Only the pictures are to be omitted; every entry beneath should otherwise be duplicated exactly.

-- Opening Marker --

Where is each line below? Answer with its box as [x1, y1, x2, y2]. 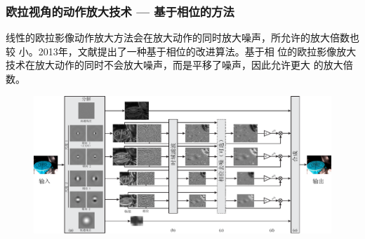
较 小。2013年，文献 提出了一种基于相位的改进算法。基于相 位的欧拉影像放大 [6, 43, 357, 58]
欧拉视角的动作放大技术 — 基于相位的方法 [6, 2, 234, 20]
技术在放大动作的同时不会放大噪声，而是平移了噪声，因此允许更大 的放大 [6, 57, 343, 72]
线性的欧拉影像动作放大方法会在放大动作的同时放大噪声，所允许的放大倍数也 [6, 30, 359, 45]
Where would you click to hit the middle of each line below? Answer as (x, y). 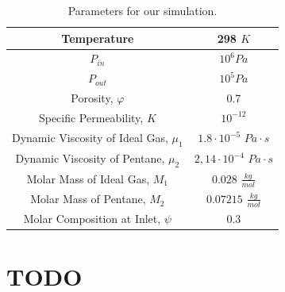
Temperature (98, 38)
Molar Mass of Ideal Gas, (88, 179)
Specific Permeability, (91, 117)
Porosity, (92, 98)
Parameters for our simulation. (142, 10)
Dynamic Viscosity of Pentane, (90, 158)
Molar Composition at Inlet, (92, 219)
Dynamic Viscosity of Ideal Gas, (90, 137)
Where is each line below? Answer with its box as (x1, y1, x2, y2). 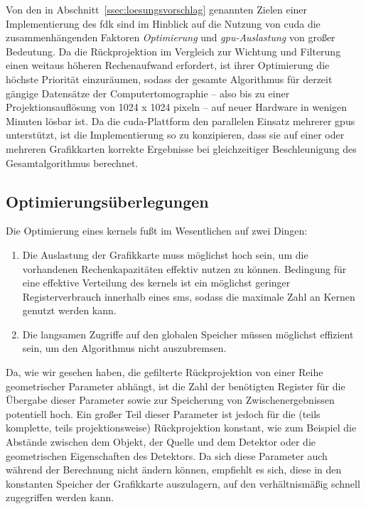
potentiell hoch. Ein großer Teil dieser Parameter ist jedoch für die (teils (6, 406, 321, 421)
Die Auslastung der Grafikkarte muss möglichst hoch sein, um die (22, 247, 308, 262)
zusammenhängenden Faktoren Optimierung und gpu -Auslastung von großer (6, 30, 335, 45)
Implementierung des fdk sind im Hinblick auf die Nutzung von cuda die (6, 16, 321, 31)
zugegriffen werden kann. (6, 490, 114, 505)
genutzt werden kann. (22, 303, 117, 318)
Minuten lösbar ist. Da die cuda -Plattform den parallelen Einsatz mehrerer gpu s (6, 113, 355, 128)
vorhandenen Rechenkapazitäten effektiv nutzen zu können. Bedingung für (22, 261, 347, 276)
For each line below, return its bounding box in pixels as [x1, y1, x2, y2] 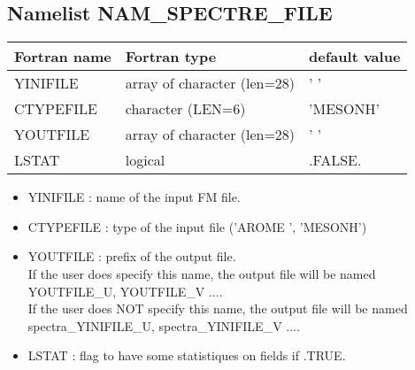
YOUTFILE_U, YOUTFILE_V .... [27, 281, 223, 300]
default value [309, 46, 401, 67]
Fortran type [125, 46, 217, 67]
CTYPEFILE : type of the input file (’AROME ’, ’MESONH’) [27, 217, 367, 235]
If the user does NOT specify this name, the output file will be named [27, 299, 408, 318]
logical [125, 150, 165, 171]
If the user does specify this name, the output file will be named [27, 264, 376, 282]
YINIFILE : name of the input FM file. [27, 188, 241, 206]
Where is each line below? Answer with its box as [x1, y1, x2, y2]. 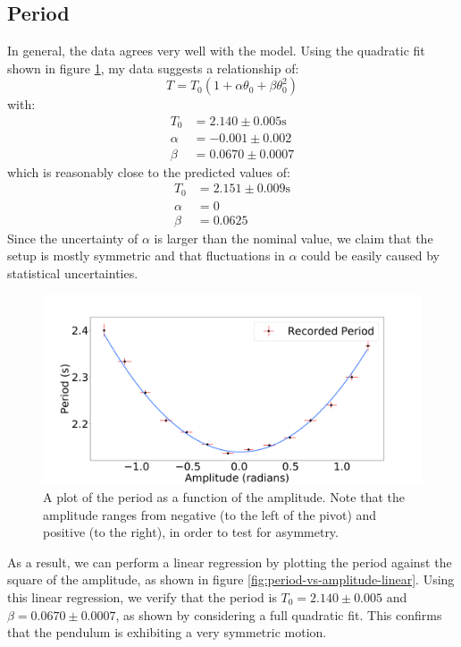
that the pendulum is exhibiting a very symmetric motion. [7, 623, 327, 642]
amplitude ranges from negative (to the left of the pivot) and [43, 505, 377, 524]
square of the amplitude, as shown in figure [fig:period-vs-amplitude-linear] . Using [7, 570, 455, 589]
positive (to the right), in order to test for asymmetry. [43, 523, 339, 541]
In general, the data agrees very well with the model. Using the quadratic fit [7, 41, 425, 60]
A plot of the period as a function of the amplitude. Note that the [43, 488, 405, 507]
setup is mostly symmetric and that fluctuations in [7, 246, 285, 265]
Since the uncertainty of [7, 228, 138, 247]
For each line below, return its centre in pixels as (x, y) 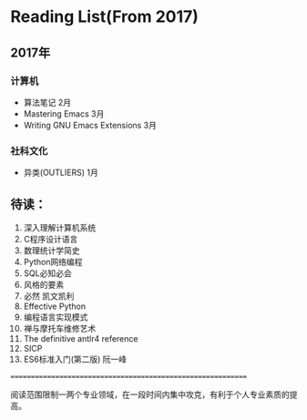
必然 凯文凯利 (49, 296)
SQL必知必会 (47, 273)
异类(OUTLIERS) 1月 (61, 173)
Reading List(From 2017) (105, 17)
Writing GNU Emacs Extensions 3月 (90, 125)
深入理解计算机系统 (60, 227)
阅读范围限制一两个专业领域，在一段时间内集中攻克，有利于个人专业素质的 (150, 394)
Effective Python (54, 306)
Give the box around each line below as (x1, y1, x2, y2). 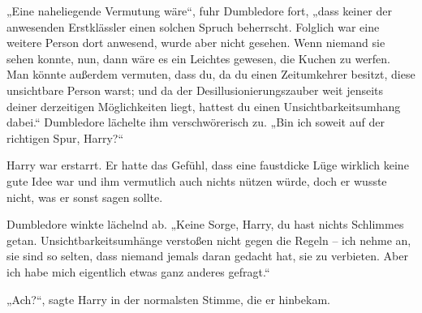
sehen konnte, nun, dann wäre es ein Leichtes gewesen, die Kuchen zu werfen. (6, 49, 391, 66)
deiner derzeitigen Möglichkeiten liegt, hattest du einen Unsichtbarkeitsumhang (6, 97, 401, 114)
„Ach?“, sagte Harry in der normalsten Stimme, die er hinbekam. (6, 290, 330, 307)
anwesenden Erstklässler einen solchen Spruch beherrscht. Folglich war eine (6, 18, 380, 35)
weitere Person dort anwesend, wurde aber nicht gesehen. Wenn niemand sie (6, 34, 385, 51)
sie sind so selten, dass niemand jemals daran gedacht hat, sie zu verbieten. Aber (6, 247, 408, 264)
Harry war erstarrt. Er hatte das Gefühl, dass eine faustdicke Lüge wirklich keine (6, 156, 409, 174)
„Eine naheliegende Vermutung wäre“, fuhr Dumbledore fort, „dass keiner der (6, 2, 392, 19)
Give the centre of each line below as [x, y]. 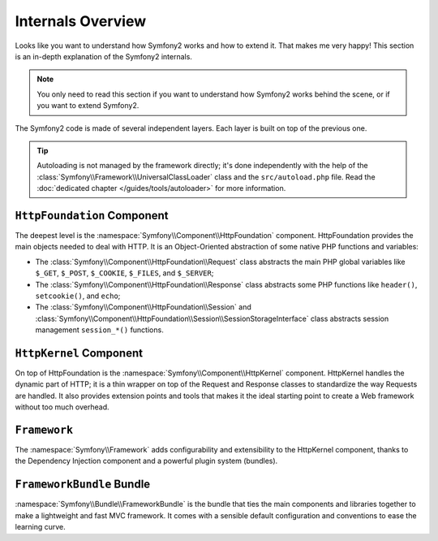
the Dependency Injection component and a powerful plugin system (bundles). [146, 461]
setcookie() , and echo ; [78, 296]
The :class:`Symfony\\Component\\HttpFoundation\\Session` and [143, 307]
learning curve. [41, 527]
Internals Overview [81, 21]
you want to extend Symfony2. [88, 106]
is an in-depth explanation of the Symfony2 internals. [103, 56]
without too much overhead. [62, 407]
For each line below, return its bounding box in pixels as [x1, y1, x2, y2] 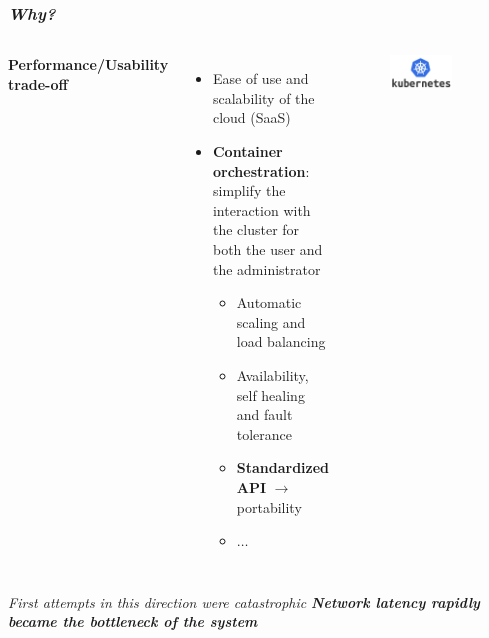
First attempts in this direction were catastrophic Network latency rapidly [8, 591, 480, 612]
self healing [236, 384, 305, 405]
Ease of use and [212, 68, 309, 89]
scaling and [236, 311, 306, 332]
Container [212, 141, 283, 161]
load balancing [236, 331, 326, 352]
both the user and [212, 238, 323, 259]
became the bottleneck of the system [8, 611, 258, 632]
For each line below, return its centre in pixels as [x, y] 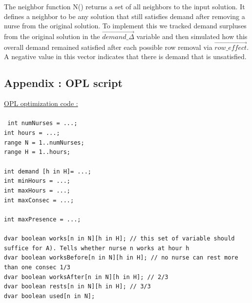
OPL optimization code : [41, 103]
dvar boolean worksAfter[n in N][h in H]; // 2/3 [86, 277]
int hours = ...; [32, 133]
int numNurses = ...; [42, 123]
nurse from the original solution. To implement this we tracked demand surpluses [125, 26]
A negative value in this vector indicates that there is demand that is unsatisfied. [125, 56]
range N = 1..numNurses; [44, 142]
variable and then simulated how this [192, 36]
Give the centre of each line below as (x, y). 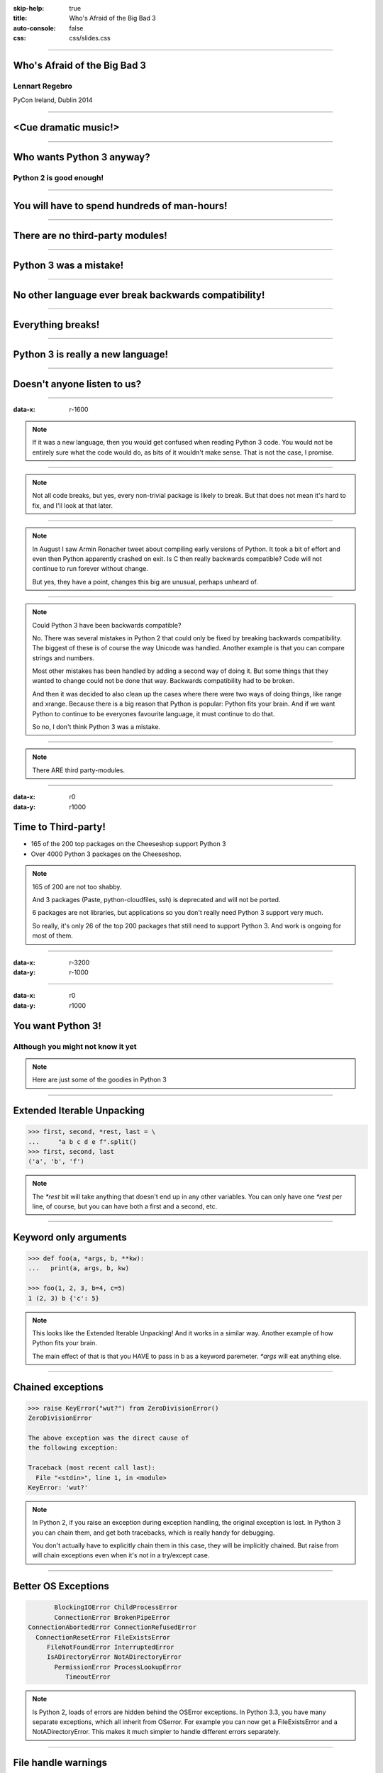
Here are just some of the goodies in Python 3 (99, 1080)
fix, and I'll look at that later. (73, 505)
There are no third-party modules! (90, 235)
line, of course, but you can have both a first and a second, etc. (125, 1206)
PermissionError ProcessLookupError (118, 1667)
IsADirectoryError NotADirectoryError (114, 1657)
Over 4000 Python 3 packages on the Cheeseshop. (106, 854)
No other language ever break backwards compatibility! (139, 295)
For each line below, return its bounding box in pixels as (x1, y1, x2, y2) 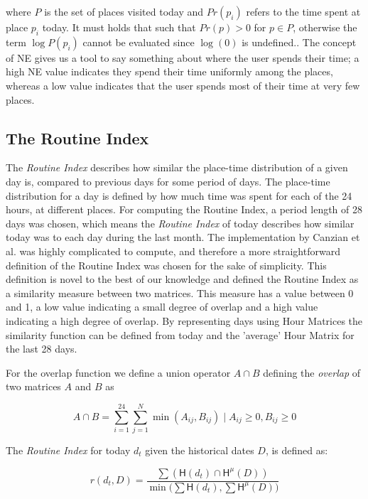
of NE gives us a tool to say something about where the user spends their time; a (6, 50, 359, 65)
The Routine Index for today (6, 443, 131, 457)
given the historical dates (145, 443, 254, 457)
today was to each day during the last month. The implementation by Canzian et (6, 230, 360, 245)
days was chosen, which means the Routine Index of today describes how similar (6, 215, 355, 230)
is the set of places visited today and (44, 4, 204, 18)
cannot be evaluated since (82, 34, 195, 49)
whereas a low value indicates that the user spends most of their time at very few (6, 77, 360, 92)
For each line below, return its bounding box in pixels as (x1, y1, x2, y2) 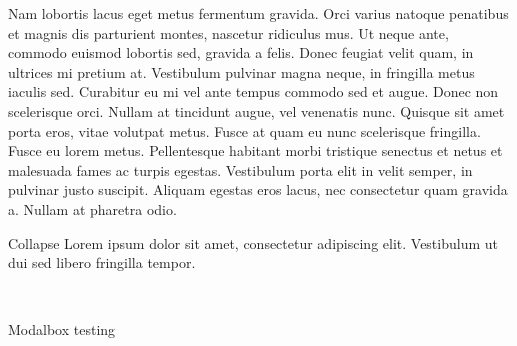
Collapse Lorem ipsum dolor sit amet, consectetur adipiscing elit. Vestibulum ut (8, 232, 498, 253)
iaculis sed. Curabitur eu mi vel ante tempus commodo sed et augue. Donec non (8, 81, 499, 102)
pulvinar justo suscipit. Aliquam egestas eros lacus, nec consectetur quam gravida (8, 179, 508, 200)
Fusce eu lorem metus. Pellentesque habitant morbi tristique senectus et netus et (8, 140, 503, 161)
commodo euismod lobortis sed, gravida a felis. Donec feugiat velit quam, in (8, 42, 474, 63)
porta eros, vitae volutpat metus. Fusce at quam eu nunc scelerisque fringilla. (8, 120, 481, 141)
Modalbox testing (8, 319, 116, 340)
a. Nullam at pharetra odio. (8, 198, 177, 219)
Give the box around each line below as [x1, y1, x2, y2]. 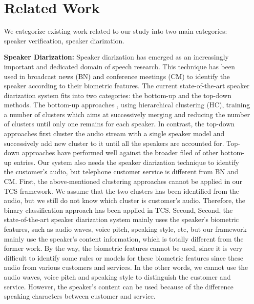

-- Closing Marker --

Exercise solution:
Where is each line below? Answer with its box as [x1, y1, x2, y2]. 
较 小。2013年，文献 提出了一种基于相位的改进算法。基于相 位的欧拉影像放大 [6, 43, 357, 58]
欧拉视角的动作放大技术 — 基于相位的方法 [6, 2, 234, 20]
技术在放大动作的同时不会放大噪声，而是平移了噪声，因此允许更大 的放大 [6, 57, 343, 72]
线性的欧拉影像动作放大方法会在放大动作的同时放大噪声，所允许的放大倍数也 [6, 30, 359, 45]
Where would you click to hit the middle of each line below? Answer as (x, y). 
Temperature (98, 38)
Molar Mass of Ideal Gas, (88, 179)
Specific Permeability, (91, 117)
Porosity, (92, 98)
Parameters for our simulation. (142, 10)
Dynamic Viscosity of Pentane, (90, 158)
Molar Composition at Inlet, (92, 219)
Dynamic Viscosity of Ideal Gas, (90, 137)
Where is each line below? Answer with its box as (x1, y1, x2, y2). 
potentiell hoch. Ein großer Teil dieser Parameter ist jedoch für die (teils (6, 406, 321, 421)
Die Auslastung der Grafikkarte muss möglichst hoch sein, um die (22, 247, 308, 262)
zusammenhängenden Faktoren Optimierung und gpu -Auslastung von großer (6, 30, 335, 45)
Implementierung des fdk sind im Hinblick auf die Nutzung von cuda die (6, 16, 321, 31)
zugegriffen werden kann. (6, 490, 114, 505)
genutzt werden kann. (22, 303, 117, 318)
Minuten lösbar ist. Da die cuda -Plattform den parallelen Einsatz mehrerer gpu s (6, 113, 355, 128)
vorhandenen Rechenkapazitäten effektiv nutzen zu können. Bedingung für (22, 261, 347, 276)
For each line below, return its bounding box in pixels as [x1, y1, x2, y2] 
YOUTFILE_U, YOUTFILE_V .... [27, 281, 223, 300]
default value [309, 46, 401, 67]
Fortran type [125, 46, 217, 67]
CTYPEFILE : type of the input file (’AROME ’, ’MESONH’) [27, 217, 367, 235]
If the user does NOT specify this name, the output file will be named [27, 299, 408, 318]
logical [125, 150, 165, 171]
If the user does specify this name, the output file will be named [27, 264, 376, 282]
YINIFILE : name of the input FM file. [27, 188, 241, 206]
Where is each line below? Answer with its box as [x1, y1, x2, y2]. 
that the pendulum is exhibiting a very symmetric motion. [7, 623, 327, 642]
amplitude ranges from negative (to the left of the pivot) and [43, 505, 377, 524]
square of the amplitude, as shown in figure [fig:period-vs-amplitude-linear] . Using [7, 570, 455, 589]
positive (to the right), in order to test for asymmetry. [43, 523, 339, 541]
In general, the data agrees very well with the model. Using the quadratic fit [7, 41, 425, 60]
A plot of the period as a function of the amplitude. Note that the [43, 488, 405, 507]
setup is mostly symmetric and that fluctuations in [7, 246, 285, 265]
Since the uncertainty of [7, 228, 138, 247]
For each line below, return its centre in pixels as (x, y) 
必然 凯文凯利 (49, 296)
SQL必知必会 (47, 273)
异类(OUTLIERS) 1月 (61, 173)
Reading List(From 2017) (105, 17)
Writing GNU Emacs Extensions 3月 (90, 125)
深入理解计算机系统 (60, 227)
阅读范围限制一两个专业领域，在一段时间内集中攻克，有利于个人专业素质的 (150, 394)
Effective Python (54, 306)
Give the box around each line below as (x1, y1, x2, y2). 
sehen konnte, nun, dann wäre es ein Leichtes gewesen, die Kuchen zu werfen. (6, 49, 391, 66)
deiner derzeitigen Möglichkeiten liegt, hattest du einen Unsichtbarkeitsumhang (6, 97, 401, 114)
„Ach?“, sagte Harry in der normalsten Stimme, die er hinbekam. (6, 290, 330, 307)
anwesenden Erstklässler einen solchen Spruch beherrscht. Folglich war eine (6, 18, 380, 35)
weitere Person dort anwesend, wurde aber nicht gesehen. Wenn niemand sie (6, 34, 385, 51)
sie sind so selten, dass niemand jemals daran gedacht hat, sie zu verbieten. Aber (6, 247, 408, 264)
Harry war erstarrt. Er hatte das Gefühl, dass eine faustdicke Lüge wirklich keine (6, 156, 409, 174)
„Eine naheliegende Vermutung wäre“, fuhr Dumbledore fort, „dass keiner der (6, 2, 392, 19)
Give the centre of each line below as [x, y]. 
the Dependency Injection component and a powerful plugin system (bundles). [146, 461]
setcookie() , and echo ; [78, 296]
The :class:`Symfony\\Component\\HttpFoundation\\Session` and [143, 307]
learning curve. [41, 527]
Internals Overview [81, 21]
you want to extend Symfony2. [88, 106]
is an in-depth explanation of the Symfony2 internals. [103, 56]
without too much overhead. [62, 407]
For each line below, return its bounding box in pixels as [x1, y1, x2, y2] 
First attempts in this direction were catastrophic Network latency rapidly [8, 591, 480, 612]
self healing [236, 384, 305, 405]
Ease of use and [212, 68, 309, 89]
scaling and [236, 311, 306, 332]
Container [212, 141, 283, 161]
load balancing [236, 331, 326, 352]
both the user and [212, 238, 323, 259]
became the bottleneck of the system [8, 611, 258, 632]
For each line below, return its centre in pixels as [x, y] 
OPL optimization code : [41, 103]
dvar boolean worksAfter[n in N][h in H]; // 2/3 [86, 277]
int hours = ...; [32, 133]
int numNurses = ...; [42, 123]
nurse from the original solution. To implement this we tracked demand surpluses [125, 26]
A negative value in this vector indicates that there is demand that is unsatisfied. [125, 56]
range N = 1..numNurses; [44, 142]
variable and then simulated how this [192, 36]
Give the centre of each line below as (x, y). 
Here are just some of the goodies in Python 3 (99, 1080)
fix, and I'll look at that later. (73, 505)
There are no third-party modules! (90, 235)
line, of course, but you can have both a first and a second, etc. (125, 1206)
PermissionError ProcessLookupError (118, 1667)
IsADirectoryError NotADirectoryError (114, 1657)
Over 4000 Python 3 packages on the Cheeseshop. (106, 854)
No other language ever break backwards compatibility! (139, 295)
For each line below, return its bounding box in pixels as (x1, y1, x2, y2) 
of NE gives us a tool to say something about where the user spends their time; a (6, 50, 359, 65)
The Routine Index for today (6, 443, 131, 457)
given the historical dates (145, 443, 254, 457)
today was to each day during the last month. The implementation by Canzian et (6, 230, 360, 245)
days was chosen, which means the Routine Index of today describes how similar (6, 215, 355, 230)
is the set of places visited today and (44, 4, 204, 18)
cannot be evaluated since (82, 34, 195, 49)
whereas a low value indicates that the user spends most of their time at very few (6, 77, 360, 92)
For each line below, return its bounding box in pixels as (x1, y1, x2, y2) 
Collapse Lorem ipsum dolor sit amet, consectetur adipiscing elit. Vestibulum ut (8, 232, 498, 253)
iaculis sed. Curabitur eu mi vel ante tempus commodo sed et augue. Donec non (8, 81, 499, 102)
pulvinar justo suscipit. Aliquam egestas eros lacus, nec consectetur quam gravida (8, 179, 508, 200)
Fusce eu lorem metus. Pellentesque habitant morbi tristique senectus et netus et (8, 140, 503, 161)
commodo euismod lobortis sed, gravida a felis. Donec feugiat velit quam, in (8, 42, 474, 63)
porta eros, vitae volutpat metus. Fusce at quam eu nunc scelerisque fringilla. (8, 120, 481, 141)
Modalbox testing (8, 319, 116, 340)
a. Nullam at pharetra odio. (8, 198, 177, 219)
Give the box around each line below as [x1, y1, x2, y2]. 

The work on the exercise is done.